Fifth Cinema, 2018, 56 minutes
In this work Nguyễn interrogates local official histories and external viewpoints on Vietnam, together with the wider ideals of women and men, the role of the artist in society, and the landscape as metaphor. Fifth Cinema begins with a quiet statement “I am a filmmaker, as you know.” That text and what follows, by Māori filmmaker Barry Barclay, who coined the term Fourth Cinema to distinguish Indigenous cinema from the established First, Second, and Third Cinema framework, provides structure to Nguyễn’s hybrid essay film that moves on multiple cinematic and topical terrains. Eschewing voice in favor of the written word, and juxtaposing moving images of the filmmaker’s own daughter with archival images of Vietnamese women seen through the lens of the “ship’s officers,” the film slowly leads the viewer through a narrative of colonialism, indigeneity, and cinematic limitations in representation. The film continues Nguyễn’s practice of combining her own moving images with found footage to create works that confront issues within a specifically Vietnamese context, but that are also universal. Personal accounts, popular movies, government films, news footage, documentary material, home movies sold on eBay, and YouTube videos are interwoven with the artist’s own material in her consideration of how the camera mediates understanding.

I Died for Beauty, 2012, 8 minutes
Set in a factory in Asia during an undefined celebration event, Europeans in suits are seen in long wandering shots as they greet one another, shake hands discreetly, and look about themselves expectantly. Further into this ambiguous opening, and propelled by classical Western opera and symphonic orchestrations, Asian workers are observed putting finishing touches of paint and polish onto gleaming surfaces of what will soon be on display in motorbike showrooms. The images and music are sharply punctuated by the abrupt and raw intrusions of live factory sounds that conclude in a jarring visual exclamation, exhuming the verses of an Emily Dickinson poem and laying them out in a contemporary and globalized context.

Watch the films here.

About the artist
Nguyễn Trinh Thi is a Hanoi-based filmmaker and artist, and a founder of the documentary video organization DocLab in Hanoi.

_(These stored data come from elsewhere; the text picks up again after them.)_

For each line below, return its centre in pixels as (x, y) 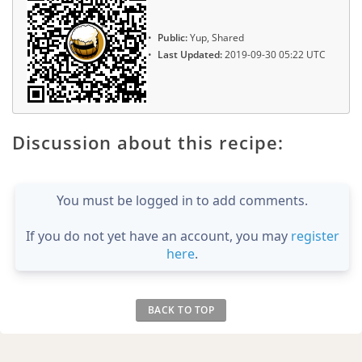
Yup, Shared (216, 37)
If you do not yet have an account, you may (158, 236)
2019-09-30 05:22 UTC (274, 54)
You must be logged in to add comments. (182, 200)
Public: (173, 37)
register (315, 236)
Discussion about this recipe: (148, 142)
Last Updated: (190, 54)
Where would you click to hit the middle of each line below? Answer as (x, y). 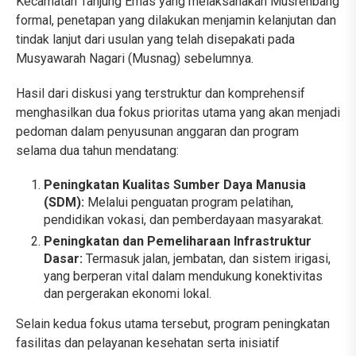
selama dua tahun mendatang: (97, 151)
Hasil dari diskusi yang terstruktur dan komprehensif (161, 94)
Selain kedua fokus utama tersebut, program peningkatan (173, 324)
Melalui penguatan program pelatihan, (189, 203)
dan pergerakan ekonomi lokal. (128, 294)
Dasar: (63, 259)
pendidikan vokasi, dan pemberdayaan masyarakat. (184, 220)
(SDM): (64, 203)
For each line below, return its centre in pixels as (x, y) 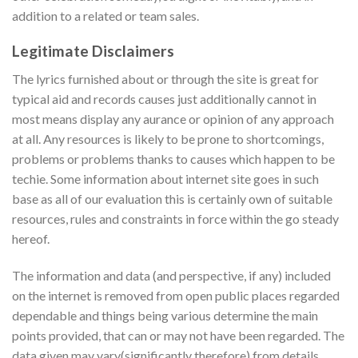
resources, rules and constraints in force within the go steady (175, 218)
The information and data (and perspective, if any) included (171, 275)
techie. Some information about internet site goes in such (165, 178)
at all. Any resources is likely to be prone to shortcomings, (168, 138)
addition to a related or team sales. (105, 15)
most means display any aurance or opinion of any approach (173, 118)
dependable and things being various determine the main (165, 315)
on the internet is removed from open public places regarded (176, 295)
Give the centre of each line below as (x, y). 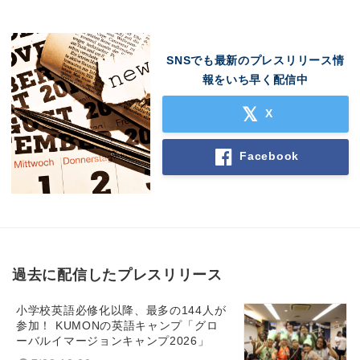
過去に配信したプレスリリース (117, 274)
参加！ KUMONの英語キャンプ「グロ (117, 325)
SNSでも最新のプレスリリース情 (256, 61)
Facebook (269, 156)
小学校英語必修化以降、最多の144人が (121, 310)
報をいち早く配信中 (255, 80)
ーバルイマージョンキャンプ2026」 (113, 341)
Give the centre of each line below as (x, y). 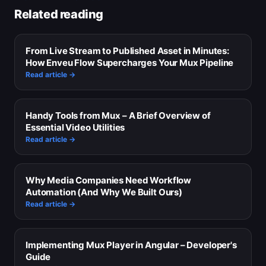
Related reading (59, 15)
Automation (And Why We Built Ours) (104, 192)
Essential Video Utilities (75, 128)
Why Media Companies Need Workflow (109, 180)
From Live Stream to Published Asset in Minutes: (127, 51)
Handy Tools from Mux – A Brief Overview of (118, 116)
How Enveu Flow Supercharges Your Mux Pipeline (130, 63)
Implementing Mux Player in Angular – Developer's (131, 245)
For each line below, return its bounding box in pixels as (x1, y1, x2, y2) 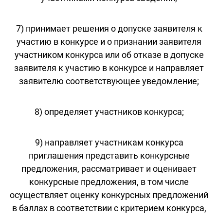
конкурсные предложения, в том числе (29, 176, 189, 187)
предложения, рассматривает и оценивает (21, 163, 197, 174)
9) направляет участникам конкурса (35, 137, 183, 147)
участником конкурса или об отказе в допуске (14, 49, 204, 60)
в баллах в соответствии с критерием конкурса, (12, 202, 206, 213)
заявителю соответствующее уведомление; (19, 75, 199, 86)
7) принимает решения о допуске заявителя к (16, 23, 202, 34)
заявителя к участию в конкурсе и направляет (14, 62, 204, 73)
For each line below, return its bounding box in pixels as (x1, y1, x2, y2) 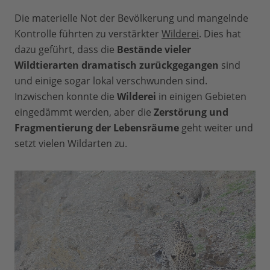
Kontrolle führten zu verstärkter (14, 27, 162, 41)
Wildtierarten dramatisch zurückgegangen (14, 58, 219, 72)
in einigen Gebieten (156, 90, 246, 104)
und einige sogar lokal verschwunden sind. (14, 74, 207, 88)
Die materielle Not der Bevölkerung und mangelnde (14, 11, 248, 25)
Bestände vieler (117, 43, 191, 57)
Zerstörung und (154, 105, 228, 119)
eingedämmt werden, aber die (14, 105, 154, 119)
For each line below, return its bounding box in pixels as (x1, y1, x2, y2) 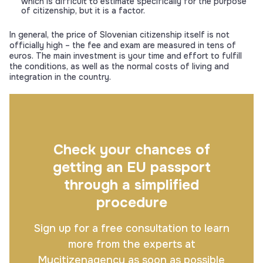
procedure (96, 193, 167, 211)
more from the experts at (68, 237, 195, 251)
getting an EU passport (52, 158, 211, 176)
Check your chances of (53, 140, 210, 159)
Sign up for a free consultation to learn (33, 221, 230, 235)
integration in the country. (9, 71, 111, 82)
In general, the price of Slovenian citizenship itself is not (9, 29, 230, 40)
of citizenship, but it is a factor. (21, 5, 145, 16)
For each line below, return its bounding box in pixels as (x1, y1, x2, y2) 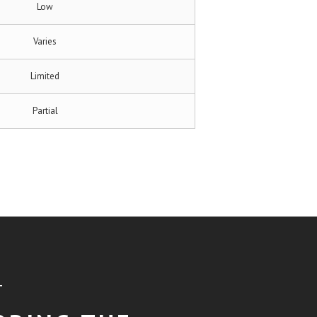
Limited (30, 69, 59, 82)
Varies (33, 35, 57, 47)
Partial (32, 104, 58, 117)
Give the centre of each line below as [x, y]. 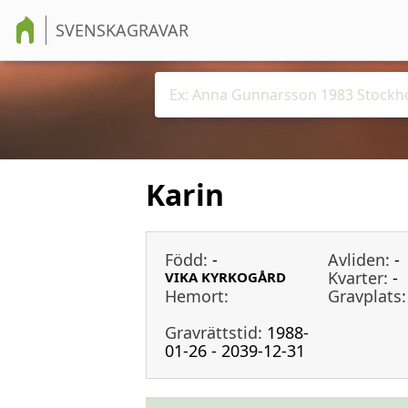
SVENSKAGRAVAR [122, 30]
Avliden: [359, 259]
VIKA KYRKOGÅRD [225, 277]
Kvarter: [358, 277]
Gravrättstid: [214, 332]
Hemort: [197, 296]
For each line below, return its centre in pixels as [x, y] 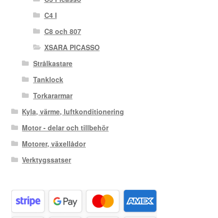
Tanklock [48, 80]
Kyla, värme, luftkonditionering [73, 112]
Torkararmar [53, 96]
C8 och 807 [63, 31]
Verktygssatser [47, 160]
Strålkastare [53, 64]
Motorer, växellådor [54, 144]
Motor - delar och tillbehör [65, 128]
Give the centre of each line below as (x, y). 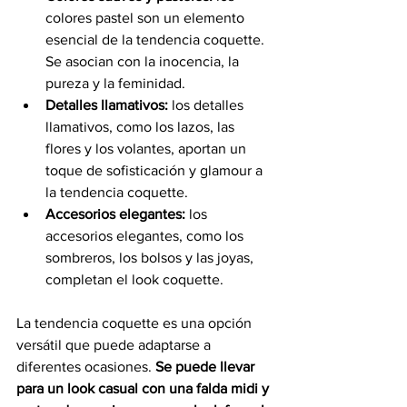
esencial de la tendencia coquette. (157, 39)
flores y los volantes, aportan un (148, 148)
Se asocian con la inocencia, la (144, 61)
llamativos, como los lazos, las (142, 126)
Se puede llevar (207, 366)
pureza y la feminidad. (117, 83)
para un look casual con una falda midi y (144, 388)
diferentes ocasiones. (86, 366)
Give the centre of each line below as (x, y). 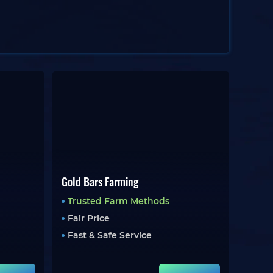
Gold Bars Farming (100, 182)
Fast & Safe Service (109, 235)
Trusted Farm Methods (118, 201)
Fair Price (88, 218)
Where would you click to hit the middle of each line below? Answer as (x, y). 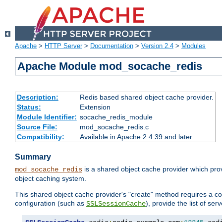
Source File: (37, 127)
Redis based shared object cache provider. (146, 97)
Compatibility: (40, 137)
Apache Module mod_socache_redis (110, 66)
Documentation (112, 46)
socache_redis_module (116, 117)
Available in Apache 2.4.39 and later (136, 137)
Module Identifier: (47, 117)
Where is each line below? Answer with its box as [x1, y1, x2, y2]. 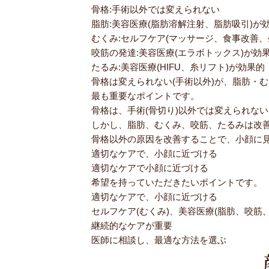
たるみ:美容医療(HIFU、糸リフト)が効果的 [91, 62, 265, 73]
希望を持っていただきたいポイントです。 [91, 177, 262, 188]
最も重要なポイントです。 [91, 91, 199, 101]
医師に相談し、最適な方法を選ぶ [91, 235, 226, 246]
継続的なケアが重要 [91, 220, 172, 231]
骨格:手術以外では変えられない [91, 4, 220, 15]
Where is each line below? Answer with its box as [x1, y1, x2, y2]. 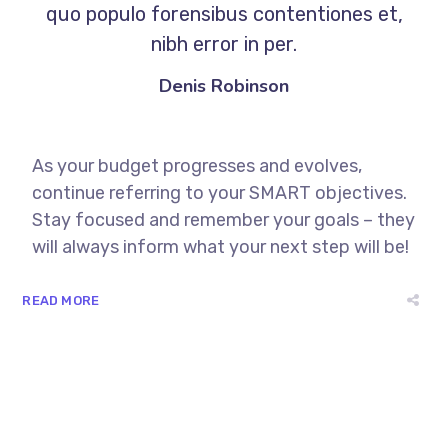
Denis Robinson [159, 74, 289, 98]
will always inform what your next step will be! [32, 236, 410, 258]
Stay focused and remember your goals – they [32, 209, 416, 231]
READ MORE [22, 293, 100, 308]
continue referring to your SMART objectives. [32, 182, 408, 204]
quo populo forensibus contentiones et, [45, 2, 403, 26]
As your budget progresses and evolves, [32, 155, 363, 177]
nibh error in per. [151, 32, 297, 56]

In her films and installations Nguyễn examines issues concerning society and history—especially the complex traumatic history of her home country Vietnam and its after-effects in the present. Nguyen uses montage to compose her work, drawing on different image media from her own audio and visual recordings to found footage and still images from postcards, photography, newsreels, Hollywood films, and ethnographic footage. 

About the series 
e-flux Video & Film: Staff Picks is a monthly streaming series of staff picks and recommended videos designed to disrupt the monotony of an algorithm. Before the end times of big data, we used to discover suggested content along dusty shelves in video rental stores, where Post-it notes scribbled by shift workers implored us to experience the same movies that made them guffaw, scream, or weep. Sometimes the content bored us, sometimes it overwhelmed us, and sometimes, as if by magic, it was just right. e-flux invites you to relive this rental store mode of perusal, with personalized picks curated through judgment that does not take into consideration your viewing history.